The Supreme Court has ruled that it is legal for the government to keep non-EU spouses out of the UK if their British partner does not meet minimum earnings. But the ruling held out hope for families with children separated by the policy.
Thousands of couples were waiting on the ruling in the hope that they would at last be able to live together in Britain. Most will be left disappointed.
Theresa May introduced the rule change in 2012 as home secretary. It means British citizens must earn at least £18,600 a year to bring in a non-EU spouse.
The Home Office has suspended applications from couples who do not meet the minimum income threshold while they consider the issues raised by the case.
The Supreme Court acknowledged the impact of the policy on couples but said: “The fact that [the income rule]may cause hardship to many does not render it unlawful.”
The inflexibility of the income threshold was also questioned by judges. They ruled that where the minimum income requirement is not met, further consideration should be given to alternative sources of income when considering whether a visa should be granted outside of the rules.
Families who have fallen short of the earnings have the best chance of being reunited following the court decision.

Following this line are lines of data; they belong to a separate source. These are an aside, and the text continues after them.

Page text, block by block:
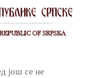
још се не
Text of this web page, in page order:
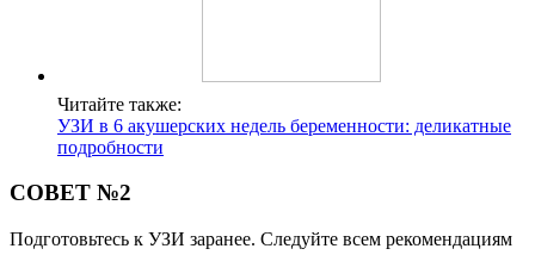
Читайте также:
УЗИ в 6 акушерских недель беременности: деликатные
подробности
СОВЕТ №2
Подготовьтесь к УЗИ заранее. Следуйте всем рекомендациям
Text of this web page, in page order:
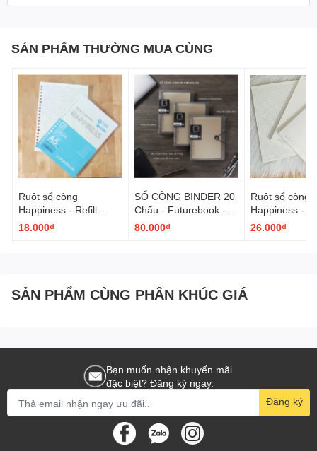
Giấy có màu trắng, rất hiện đại và nhìn rõ chữ.
Dòng kẻ ngang cũng là kiểu dòng kẻ được ưa chuộng từ
Sổ lò xo kép góc phố có thành phần là giấy Ford và có kích
SẢN PHẨM THƯỜNG MUA CÙNG
Ruột sổ còng
Happiness - Refill
Page Khổ A5
18.000₫
SỔ CÒNG BINDER 20
Chấu - Futurebook -
A5
80.000₫
Ruột sổ còng
Happiness -
Page - B5
26.000₫
SẢN PHẨM CÙNG PHÂN KHÚC GIÁ
Bạn muốn nhận khuyến mãi
đặc biệt? Đăng ký ngay.
Đăng ký
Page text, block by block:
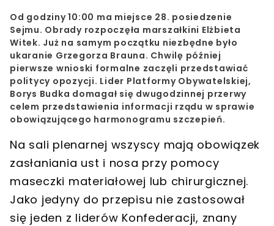
Od godziny 10:00 ma miejsce 28. posiedzenie
Sejmu. Obrady rozpoczęła marszałkini Elżbieta
Witek. Już na samym początku niezbędne było
ukaranie Grzegorza Brauna. Chwilę później
pierwsze wnioski formalne zaczęli przedstawiać
politycy opozycji. Lider Platformy Obywatelskiej,
Borys Budka domagał się dwugodzinnej przerwy
celem przedstawienia informacji rządu w sprawie
obowiązującego harmonogramu szczepień.
Na sali plenarnej wszyscy mają obowiązek
zasłaniania ust i nosa przy pomocy
maseczki materiałowej lub chirurgicznej.
Jako jedyny do przepisu nie zastosował
się jeden z liderów Konfederacji, znany
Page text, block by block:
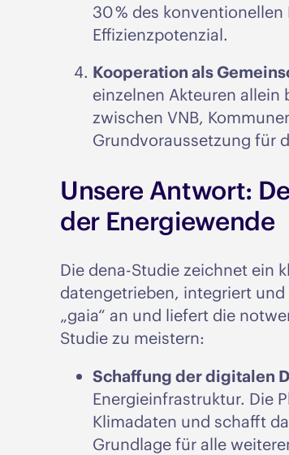
30 % des
Effizienzpotenzial.
Kooperation als
einzelnen Akteuren allein
zwischen VNB,
Grundvoraussetzung für
Unsere Antwort:
der Energiewende
Die dena-Studie zeichnet ein
datengetrieben, integriert
„gaia“ an und liefert die
Studie zu meistern:
Schaffung der digitalen
Energieinfrastruktur. Die
Klimadaten und schafft
Grundlage für alle
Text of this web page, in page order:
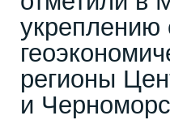
укреплению
регионы
и
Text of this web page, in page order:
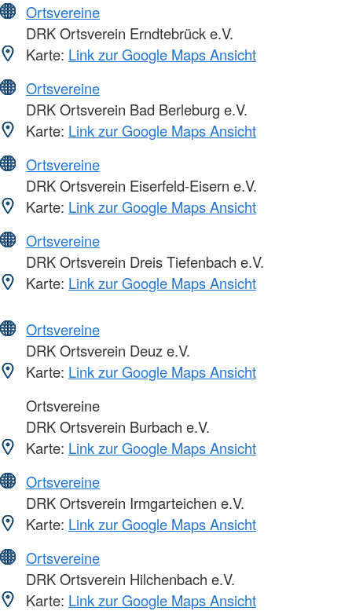
Ortsvereine
DRK Ortsverein Erndtebrück e.V.
Karte: Link zur Google Maps Ansicht
Ortsvereine
DRK Ortsverein Bad Berleburg e.V.
Karte: Link zur Google Maps Ansicht
Ortsvereine
DRK Ortsverein Eiserfeld-Eisern e.V.
Karte: Link zur Google Maps Ansicht
Ortsvereine
DRK Ortsverein Dreis Tiefenbach e.V.
Karte: Link zur Google Maps Ansicht
Ortsvereine
DRK Ortsverein Deuz e.V.
Karte: Link zur Google Maps Ansicht
Ortsvereine
DRK Ortsverein Burbach e.V.
Karte: Link zur Google Maps Ansicht
Ortsvereine
DRK Ortsverein Irmgarteichen e.V.
Karte: Link zur Google Maps Ansicht
Ortsvereine
DRK Ortsverein Hilchenbach e.V.
Karte: Link zur Google Maps Ansicht
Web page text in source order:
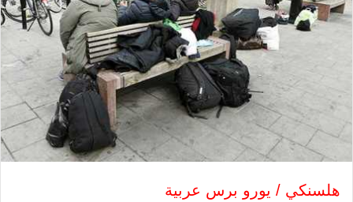
هلسنكي / يورو برس عربية
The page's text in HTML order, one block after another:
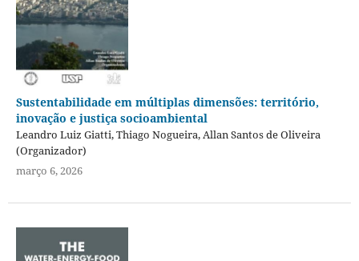
Sustentabilidade em múltiplas dimensões: território,
inovação e justiça socioambiental
Leandro Luiz Giatti, Thiago Nogueira, Allan Santos de Oliveira
(Organizador)
março 6, 2026

The judges ruled that current instructions for enforcing the law when children are involved were “defective and need to be amended” in line with human rights law. They added: “In this respect the Supreme Court grants a declaration that the Rules and the Instructions are unlawful.”
Saira Grant, chief executive of the Joint Council for the Welfare of Immigrants, said: “This judgment is a real victory for families especially those with children. For five years JCWI has been working with affected families and has been trying to persuade the government to abandon the Family Migration Rules it introduced in 2012 because they are tearing families apart and significantly harming children.”

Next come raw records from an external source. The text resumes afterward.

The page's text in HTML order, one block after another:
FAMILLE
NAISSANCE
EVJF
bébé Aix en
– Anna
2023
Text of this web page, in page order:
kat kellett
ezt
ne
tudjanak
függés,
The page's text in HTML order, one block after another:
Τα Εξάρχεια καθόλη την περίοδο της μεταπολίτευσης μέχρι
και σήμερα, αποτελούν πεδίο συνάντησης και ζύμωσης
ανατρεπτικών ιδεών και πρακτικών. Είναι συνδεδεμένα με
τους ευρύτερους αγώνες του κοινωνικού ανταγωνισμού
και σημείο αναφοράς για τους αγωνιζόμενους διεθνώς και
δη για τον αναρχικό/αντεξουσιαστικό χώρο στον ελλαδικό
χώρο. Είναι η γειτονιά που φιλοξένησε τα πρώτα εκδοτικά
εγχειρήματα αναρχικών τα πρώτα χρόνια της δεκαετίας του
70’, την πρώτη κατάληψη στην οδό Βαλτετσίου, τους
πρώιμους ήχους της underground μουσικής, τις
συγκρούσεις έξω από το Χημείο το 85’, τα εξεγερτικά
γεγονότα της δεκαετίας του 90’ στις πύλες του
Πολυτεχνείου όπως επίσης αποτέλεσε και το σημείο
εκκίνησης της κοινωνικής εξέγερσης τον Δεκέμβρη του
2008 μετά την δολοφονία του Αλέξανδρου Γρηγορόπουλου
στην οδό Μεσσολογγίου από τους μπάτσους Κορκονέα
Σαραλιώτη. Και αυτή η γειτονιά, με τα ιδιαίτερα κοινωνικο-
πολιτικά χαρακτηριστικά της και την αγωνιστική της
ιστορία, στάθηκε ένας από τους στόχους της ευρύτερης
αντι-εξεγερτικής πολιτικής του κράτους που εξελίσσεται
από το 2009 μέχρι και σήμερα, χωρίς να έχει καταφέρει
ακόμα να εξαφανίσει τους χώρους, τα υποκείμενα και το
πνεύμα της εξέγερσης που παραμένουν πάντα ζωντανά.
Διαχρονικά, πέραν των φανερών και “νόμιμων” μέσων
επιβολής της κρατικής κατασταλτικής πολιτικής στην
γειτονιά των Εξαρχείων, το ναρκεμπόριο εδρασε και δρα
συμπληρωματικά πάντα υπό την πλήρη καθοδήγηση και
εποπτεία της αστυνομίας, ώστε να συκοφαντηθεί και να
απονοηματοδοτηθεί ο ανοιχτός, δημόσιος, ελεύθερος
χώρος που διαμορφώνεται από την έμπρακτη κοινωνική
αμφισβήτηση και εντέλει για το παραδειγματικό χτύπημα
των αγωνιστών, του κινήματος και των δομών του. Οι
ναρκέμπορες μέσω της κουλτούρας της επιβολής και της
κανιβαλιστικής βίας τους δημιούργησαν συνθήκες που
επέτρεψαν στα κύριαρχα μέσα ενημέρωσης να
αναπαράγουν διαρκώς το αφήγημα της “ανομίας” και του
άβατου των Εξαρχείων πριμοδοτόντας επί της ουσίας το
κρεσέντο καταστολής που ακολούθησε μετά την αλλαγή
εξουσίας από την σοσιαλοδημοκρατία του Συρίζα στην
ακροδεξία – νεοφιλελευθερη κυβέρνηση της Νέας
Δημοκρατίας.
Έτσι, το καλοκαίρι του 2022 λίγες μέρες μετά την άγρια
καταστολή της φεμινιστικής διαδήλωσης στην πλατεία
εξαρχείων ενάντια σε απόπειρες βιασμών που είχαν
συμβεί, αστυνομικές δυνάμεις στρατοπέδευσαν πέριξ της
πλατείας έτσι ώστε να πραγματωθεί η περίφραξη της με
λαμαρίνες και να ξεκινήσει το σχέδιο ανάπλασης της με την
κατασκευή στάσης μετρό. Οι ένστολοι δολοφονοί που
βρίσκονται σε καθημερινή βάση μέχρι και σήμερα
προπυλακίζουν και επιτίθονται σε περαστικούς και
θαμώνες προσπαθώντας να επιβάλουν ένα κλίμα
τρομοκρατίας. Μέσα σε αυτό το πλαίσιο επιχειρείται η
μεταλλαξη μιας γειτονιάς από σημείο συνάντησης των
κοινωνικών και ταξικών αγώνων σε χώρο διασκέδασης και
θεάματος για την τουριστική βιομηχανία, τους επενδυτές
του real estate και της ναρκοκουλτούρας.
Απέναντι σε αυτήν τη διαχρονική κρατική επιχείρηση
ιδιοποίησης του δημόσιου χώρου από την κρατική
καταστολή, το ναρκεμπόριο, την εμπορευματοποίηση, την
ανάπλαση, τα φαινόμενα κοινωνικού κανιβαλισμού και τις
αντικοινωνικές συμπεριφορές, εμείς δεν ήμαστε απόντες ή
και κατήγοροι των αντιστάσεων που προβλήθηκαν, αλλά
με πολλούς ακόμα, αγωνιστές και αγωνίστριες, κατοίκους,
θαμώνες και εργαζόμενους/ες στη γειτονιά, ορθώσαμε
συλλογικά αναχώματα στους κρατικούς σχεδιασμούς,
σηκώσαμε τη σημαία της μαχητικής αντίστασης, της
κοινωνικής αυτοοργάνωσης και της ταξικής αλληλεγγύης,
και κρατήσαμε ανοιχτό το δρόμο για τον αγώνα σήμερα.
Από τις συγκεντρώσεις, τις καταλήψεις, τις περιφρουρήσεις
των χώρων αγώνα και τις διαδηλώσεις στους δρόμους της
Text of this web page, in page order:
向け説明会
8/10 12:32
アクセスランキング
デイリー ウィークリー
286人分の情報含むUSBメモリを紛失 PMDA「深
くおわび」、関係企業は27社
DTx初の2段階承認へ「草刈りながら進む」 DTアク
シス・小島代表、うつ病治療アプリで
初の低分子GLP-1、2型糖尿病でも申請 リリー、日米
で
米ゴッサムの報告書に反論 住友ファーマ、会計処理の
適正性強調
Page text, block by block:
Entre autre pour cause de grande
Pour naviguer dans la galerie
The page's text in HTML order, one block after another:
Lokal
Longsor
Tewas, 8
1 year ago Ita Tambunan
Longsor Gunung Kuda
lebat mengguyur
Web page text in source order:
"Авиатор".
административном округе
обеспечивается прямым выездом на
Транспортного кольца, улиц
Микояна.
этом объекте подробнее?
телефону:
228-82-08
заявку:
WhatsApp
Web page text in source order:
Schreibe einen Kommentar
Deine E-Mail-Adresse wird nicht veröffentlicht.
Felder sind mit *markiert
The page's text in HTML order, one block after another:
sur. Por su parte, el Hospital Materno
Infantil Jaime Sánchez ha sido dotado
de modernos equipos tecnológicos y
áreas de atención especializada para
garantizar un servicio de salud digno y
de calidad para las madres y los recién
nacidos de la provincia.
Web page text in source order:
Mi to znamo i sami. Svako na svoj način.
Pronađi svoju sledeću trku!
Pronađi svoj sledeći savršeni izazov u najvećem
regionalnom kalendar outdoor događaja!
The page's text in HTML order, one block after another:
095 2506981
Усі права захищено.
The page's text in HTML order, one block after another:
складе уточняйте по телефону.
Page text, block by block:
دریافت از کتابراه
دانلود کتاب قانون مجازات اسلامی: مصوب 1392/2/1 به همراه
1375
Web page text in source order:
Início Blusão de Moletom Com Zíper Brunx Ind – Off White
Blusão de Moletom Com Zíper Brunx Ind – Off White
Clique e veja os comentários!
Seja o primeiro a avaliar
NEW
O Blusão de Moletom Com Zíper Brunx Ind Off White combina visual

She added: “These are significant victories for families up and down the country. This judgment confirms that the government’s position is now untenable and they must now take immediate steps to protect the welfare of children in accordance with their legal duty.”

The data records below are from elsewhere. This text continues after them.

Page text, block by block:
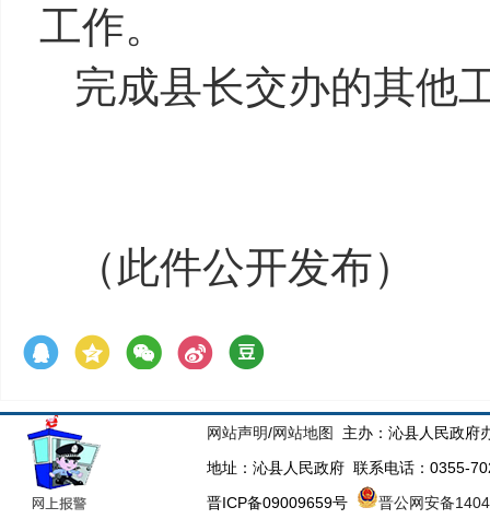
工作。
完成县长交办的其他
（此件公开发布）
网站声明/网站地图
主办：沁县人民政府
地址：沁县人民政府 联系电话：0355-
晋ICP备09009659号
晋公网安备
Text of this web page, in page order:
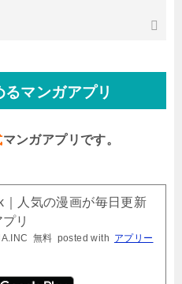
マンガアプリ
マンガアプリです。
｜人気の漫画が毎日更新
リ
無料 posted with アプリー
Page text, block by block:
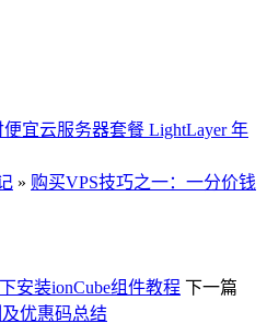
便宜云服务器套餐 LightLayer 年
» 购买VPS技巧之一：一分价钱
安装ionCube组件教程 下一篇
优惠码总结
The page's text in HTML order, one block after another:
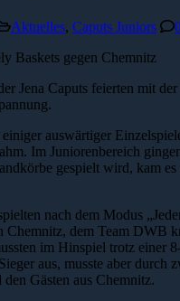
Aktuelles, Caputs Juniors
Jena Caputs feierten mit
auswärtiger
Im Juniorenbereich
gespielt wird, kam
nach dem Modus
Chemnitz, dem Team DWB
im Hinspiel trotz einer
aus, musste aber
Gästen aus Chemnitz.
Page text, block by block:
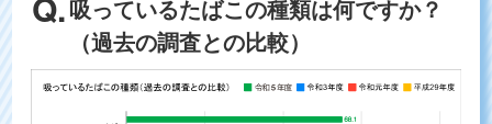
吸っているたばこの種類は何ですか？
（過去の調査との比較）
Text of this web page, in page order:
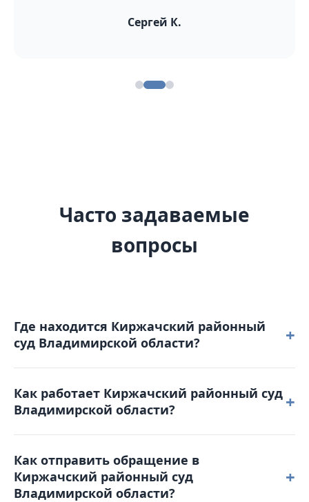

The European Committee of Social Rights said in 2015 that the UK was not conforming with its EU obligations because “the income requirement for migrants who wish their families to join them is too high and is likely to hinder family reunion”.
Sonel Mehta, founder of BritCits, which campaigned on behalf of families divided by the policy, said: “It is disappointing that the Supreme Court acknowledges 301 out of 422 listed occupations earn on average less than the MIR, and often these are ‘providing essential public services’ yet go on to uphold a MIR which is around 50% higher than what a full-time worker earning the minimum wage could earn.”
She added: “But it’s not all doom and gloom. The appalling way this government has treated kids has not been lost on the Court, and alternative means of funding also now need to be taken into account. What this means for families though will be clearer only when we see how the government implements the required changes as they seem to have been afforded quite a bit of leeway on how they will do so.”
A Home Office spokesman said: “The Court has endorsed our approach in setting an income threshold for family migration that prevents burdens on the taxpayer and ensures migrant families can integrate into our communities. This is central to building an immigration system that works in the national interest.
“The current rules remain in force but we are carefully considering what the Court has said in relation to exceptional cases where the income threshold has not been met, particularly where the case involves a child.”
It has taken the Supreme Court more than a year to reach the decision on whether this is unlawful.